ACTIVITY:
Every line of the records below that holds the word "página" should be copied out.

Dataset records
+--
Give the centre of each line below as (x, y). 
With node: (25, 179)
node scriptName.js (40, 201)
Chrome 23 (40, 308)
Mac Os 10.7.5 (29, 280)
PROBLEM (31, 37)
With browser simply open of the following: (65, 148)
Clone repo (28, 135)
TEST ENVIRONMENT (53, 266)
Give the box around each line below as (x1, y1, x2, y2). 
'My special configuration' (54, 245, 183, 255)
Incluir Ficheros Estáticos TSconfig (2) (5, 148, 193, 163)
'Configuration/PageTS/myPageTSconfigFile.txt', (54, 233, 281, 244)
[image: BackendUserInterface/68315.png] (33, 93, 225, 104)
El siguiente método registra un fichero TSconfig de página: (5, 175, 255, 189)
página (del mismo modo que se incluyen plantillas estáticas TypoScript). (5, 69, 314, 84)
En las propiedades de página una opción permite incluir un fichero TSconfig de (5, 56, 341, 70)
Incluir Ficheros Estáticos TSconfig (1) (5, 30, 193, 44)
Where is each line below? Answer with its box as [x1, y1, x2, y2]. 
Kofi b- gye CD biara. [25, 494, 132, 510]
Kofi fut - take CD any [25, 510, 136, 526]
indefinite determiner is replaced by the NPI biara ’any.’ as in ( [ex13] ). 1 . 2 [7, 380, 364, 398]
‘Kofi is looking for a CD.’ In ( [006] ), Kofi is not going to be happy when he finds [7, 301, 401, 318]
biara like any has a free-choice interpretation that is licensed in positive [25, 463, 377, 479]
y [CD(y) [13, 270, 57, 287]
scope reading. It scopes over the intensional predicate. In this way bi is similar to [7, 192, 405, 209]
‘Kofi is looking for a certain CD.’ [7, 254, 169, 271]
+--
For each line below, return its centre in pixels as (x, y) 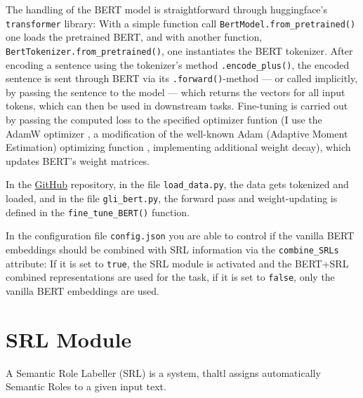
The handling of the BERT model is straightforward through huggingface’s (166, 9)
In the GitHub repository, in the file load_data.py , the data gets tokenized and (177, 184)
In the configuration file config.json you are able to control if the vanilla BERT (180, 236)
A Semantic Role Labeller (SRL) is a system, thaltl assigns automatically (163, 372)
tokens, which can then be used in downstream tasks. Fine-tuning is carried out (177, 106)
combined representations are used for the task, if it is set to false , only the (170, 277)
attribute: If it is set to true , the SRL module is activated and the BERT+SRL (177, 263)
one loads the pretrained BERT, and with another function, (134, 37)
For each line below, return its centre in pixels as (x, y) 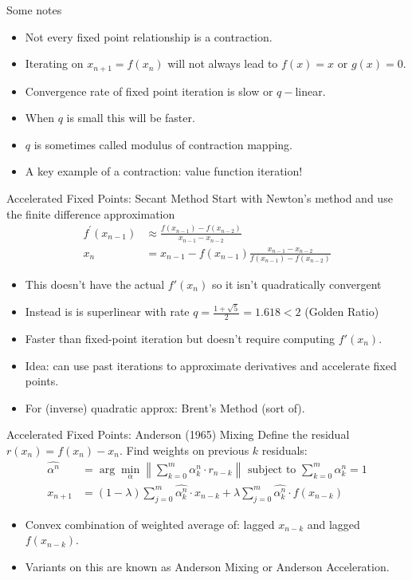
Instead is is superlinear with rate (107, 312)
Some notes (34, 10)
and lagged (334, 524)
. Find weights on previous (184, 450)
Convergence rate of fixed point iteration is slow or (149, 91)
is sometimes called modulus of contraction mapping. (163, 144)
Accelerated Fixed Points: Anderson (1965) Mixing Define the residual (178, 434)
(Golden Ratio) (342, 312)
+--
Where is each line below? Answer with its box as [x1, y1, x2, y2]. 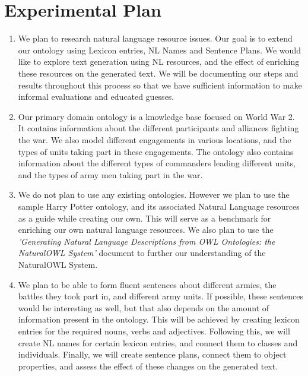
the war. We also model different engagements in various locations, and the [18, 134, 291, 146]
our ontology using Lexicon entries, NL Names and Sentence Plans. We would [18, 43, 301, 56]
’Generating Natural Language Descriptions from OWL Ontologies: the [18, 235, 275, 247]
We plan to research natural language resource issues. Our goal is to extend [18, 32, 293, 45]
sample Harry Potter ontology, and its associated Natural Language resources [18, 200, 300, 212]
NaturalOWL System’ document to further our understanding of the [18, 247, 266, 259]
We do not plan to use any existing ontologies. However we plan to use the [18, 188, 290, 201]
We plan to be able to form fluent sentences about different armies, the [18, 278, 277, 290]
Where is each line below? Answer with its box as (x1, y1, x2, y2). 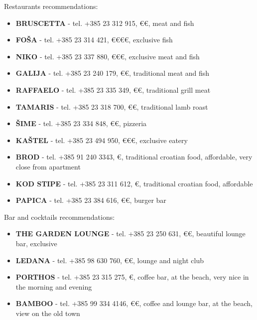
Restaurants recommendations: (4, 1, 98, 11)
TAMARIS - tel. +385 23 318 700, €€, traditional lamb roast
+--
SOLVED PROBLEM:
El siguiente método registra un fichero TSconfig de página: (5, 175, 255, 189)
página (del mismo modo que se incluyen plantillas estáticas TypoScript). (5, 69, 314, 84)
En las propiedades de página una opción permite incluir un fichero TSconfig de (5, 56, 341, 70)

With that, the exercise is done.